(Extracted data entries)
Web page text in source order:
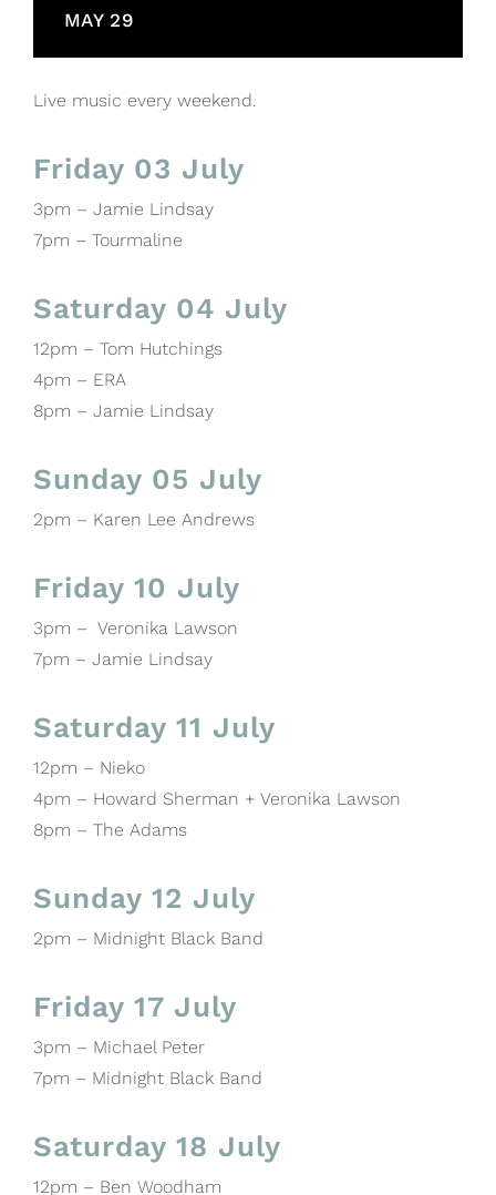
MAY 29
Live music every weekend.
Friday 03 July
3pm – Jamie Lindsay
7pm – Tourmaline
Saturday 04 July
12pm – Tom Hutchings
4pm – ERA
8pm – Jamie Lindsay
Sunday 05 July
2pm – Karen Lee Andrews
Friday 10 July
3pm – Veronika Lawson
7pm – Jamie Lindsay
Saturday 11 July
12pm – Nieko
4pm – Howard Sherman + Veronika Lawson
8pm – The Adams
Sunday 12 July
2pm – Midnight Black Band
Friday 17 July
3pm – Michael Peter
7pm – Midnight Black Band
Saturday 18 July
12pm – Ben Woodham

#### [Try it]
Output each record above exactly as written. Skip any pictures.

#### [Reply to the exercise]
Web page text in source order:
MAY 29
Live music every weekend.
Friday 03 July
3pm – Jamie Lindsay
7pm – Tourmaline
Saturday 04 July
12pm – Tom Hutchings
4pm – ERA
8pm – Jamie Lindsay
Sunday 05 July
2pm – Karen Lee Andrews
Friday 10 July
3pm – Veronika Lawson
7pm – Jamie Lindsay
Saturday 11 July
12pm – Nieko
4pm – Howard Sherman + Veronika Lawson
8pm – The Adams
Sunday 12 July
2pm – Midnight Black Band
Friday 17 July
3pm – Michael Peter
7pm – Midnight Black Band
Saturday 18 July
12pm – Ben Woodham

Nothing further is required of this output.